Ordinarily, the appointment of counsel to represent the accused in cases less than capital is discretionary with the trial court. In re Taylor, 229 N.C. 297, 49 S.E.2d 749; S. v. Hedgebeth, 228 N.C. 259, 45 S.E.2d 563. See Gibbs v. Burke, ___ U.S. ___ , 69 S.Ct. 1247, decided 27 June, 1949 Uveges v. Pa., 335 U.S. 437. It is otherwise, however, in capital cases. G.S. 15-4; S. v. Farrell, 223 N.C. 321, 26 S.E.2d 322; Powell v. Alabama, 287 U.S. 45, 77 L.Ed. 158, 84 A.L.R. 527.

The petitioner offers in support of his allegations his own verification and the record in the cases, together with the record in the habeas corpus proceedings. These suffice, we think, to make a prima facie showing of substantiality. The ultimate merits of the petitioner's claim are not for us, but for the trial court. His petition for leave to apply to the Superior Court of Pitt County for the relief which he seeks will be granted in respect of the capital indictments. Ex parte Taylor, 249 Ala. 667, 32 So.2d 659; S. c. (sub. nom.) Taylor v. Alabama, 335 U.S. 252; Hysler v. Florida, 146 Fla. 593, 1 So.2d 628; S. c. 315 U.S. 411, 86 L.Ed. 932. See Nickels v. State, 86 Fla. 208, 98 So. 502, as closely parallel in factual situation, and Chambers v. State, 117 Fla. 642, 158 So. 153, on procedure.
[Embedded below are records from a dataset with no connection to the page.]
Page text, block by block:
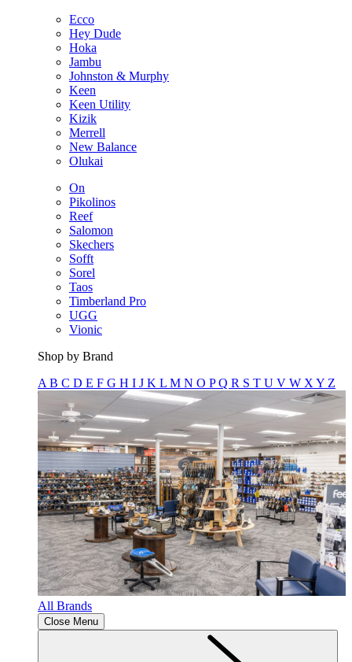
Ecco
Hey Dude
Hoka
Jambu
Johnston & Murphy
Keen
Keen Utility
Kizik
Merrell
New Balance
Olukai
On
Pikolinos
Reef
Salomon
Skechers
Sofft
Sorel
Taos
Timberland Pro
UGG
Vionic
Shop by Brand
A B C D E F G H I J K L M N O PQ R S T U V W X Y Z
All Brands
Close Menu
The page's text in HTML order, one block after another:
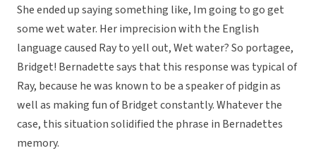
She ended up saying something like, Im going to go get
some wet water. Her imprecision with the English
language caused Ray to yell out, Wet water? So portagee,
Bridget! Bernadette says that this response was typical of
Ray, because he was known to be a speaker of pidgin as
well as making fun of Bridget constantly. Whatever the
case, this situation solidified the phrase in Bernadettes
memory.
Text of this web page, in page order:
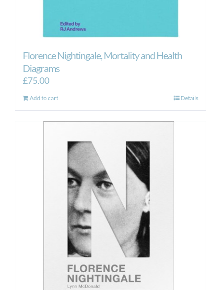
Florence Nightingale, Mortality and Health
Diagrams
£75.00
Add to cart Details
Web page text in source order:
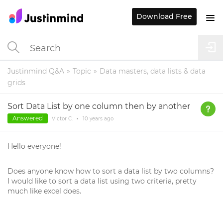
Justinmind Q&A Topic
Data masters, data lists & data
grids
Sort Data List by one column then by another
Answered Victor C. • 10 years ago
Hello everyone!
Does anyone know how to sort a data list by two columns?
I would like to sort a data list using two criteria, pretty
much like excel does.
Download Free
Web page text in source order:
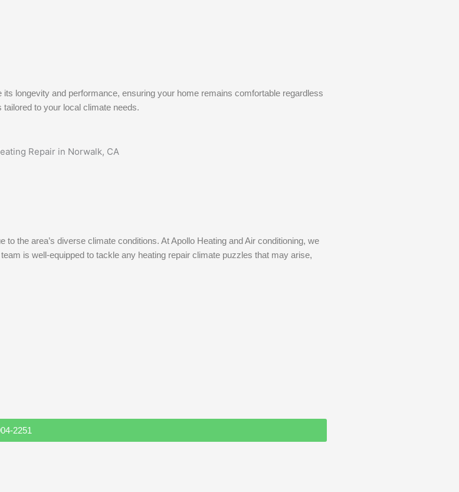
longevity and performance, ensuring your home remains comfortable regardless
to your local climate needs.
the area’s diverse climate conditions. At Apollo Heating and Air conditioning, we
is well-equipped to tackle any heating repair climate puzzles that may arise,
2251
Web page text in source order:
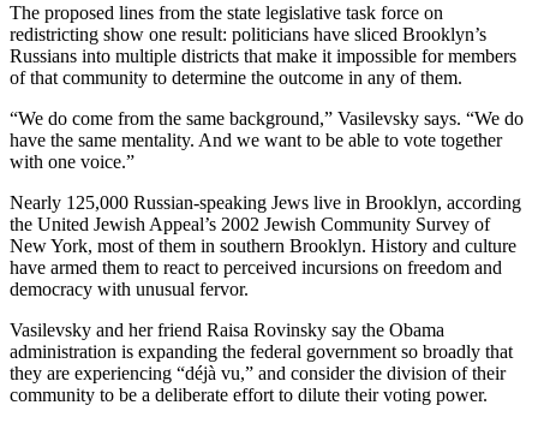
The proposed lines from the state legislative task force on
redistricting show one result: politicians have sliced Brooklyn’s
Russians into multiple districts that make it impossible for members
of that community to determine the outcome in any of them.
“We do come from the same background,” Vasilevsky says. “We do
have the same mentality. And we want to be able to vote together
with one voice.”
Nearly 125,000 Russian-speaking Jews live in Brooklyn, according
the United Jewish Appeal’s 2002 Jewish Community Survey of
New York, most of them in southern Brooklyn. History and culture
have armed them to react to perceived incursions on freedom and
democracy with unusual fervor.
Vasilevsky and her friend Raisa Rovinsky say the Obama
administration is expanding the federal government so broadly that
they are experiencing “déjà vu,” and consider the division of their
community to be a deliberate effort to dilute their voting power.
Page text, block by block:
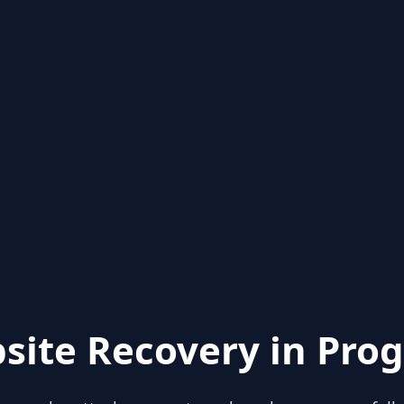
Recovery in
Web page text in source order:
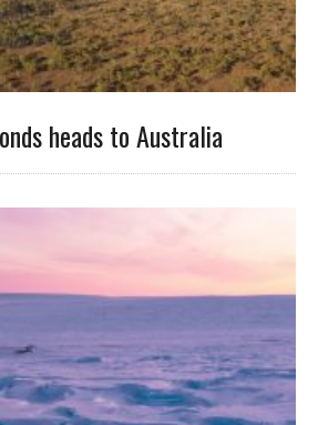
heads to Australia
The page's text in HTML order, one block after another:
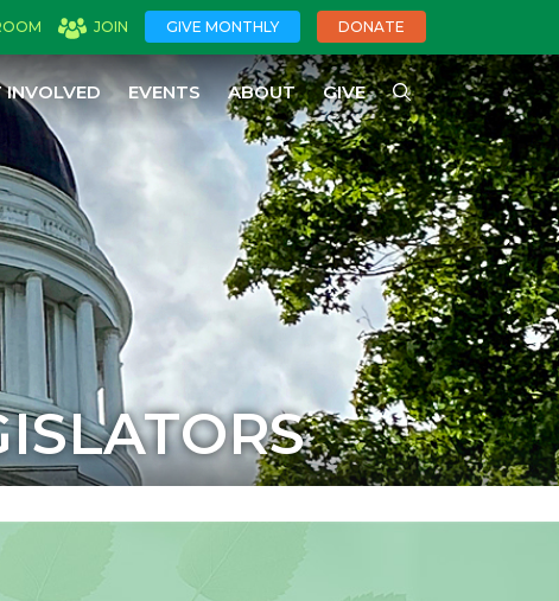
JOIN GIVE MONTHLY DONATE
INVOLVED EVENTS ABOUT GIVE
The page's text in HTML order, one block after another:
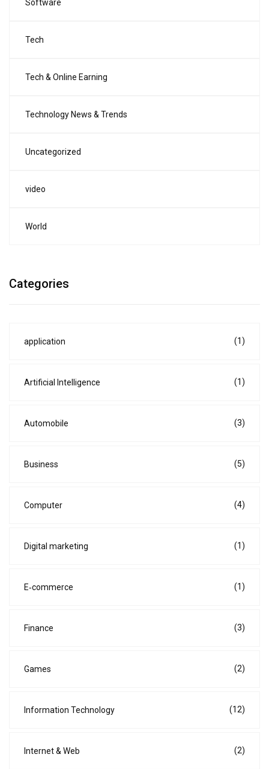
Software
Tech
Tech & Online Earning
Technology News & Trends
Uncategorized
video
World
Categories
application (1)
Artificial Intelligence (1)
Automobile (3)
Business (5)
Computer (4)
Digital marketing (1)
E‑commerce (1)
Finance (3)
Games (2)
Information Technology (12)
Internet & Web (2)
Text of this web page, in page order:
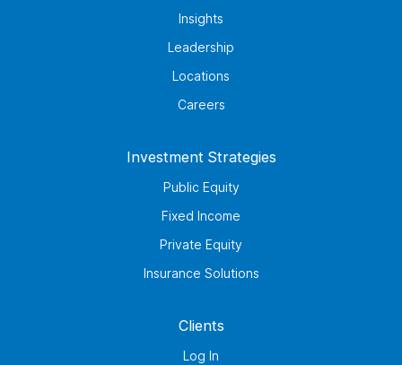
Insights
Leadership
Locations
Careers
Investment Strategies
Public Equity
Fixed Income
Private Equity
Insurance Solutions
Clients
Log In

No sufficient showing has been made to warrant the granting of his application in respect of the non-capital indictments.

The prison authorities will afford the petitioner an opportunity to appear at the next term of the Superior Court of Pitt County to be held for the trial of criminal cases, so that he may apply for writs of error coram nobis in respect of the three capital indictments as sought in his petition. Before entertaining his application, however, the trial court will see to it that the petitioner is represented by counsel, either of his own choosing and employment, or by appointment of the court. If under the advice of counsel, the petitioner elect to proceed further, the court will entertain his application and make decision thereon. If the application be denied, findings of fact should be made as a basis therefor, the petitioner returned to the Central Prison, and allowed to appeal as in other proceedings.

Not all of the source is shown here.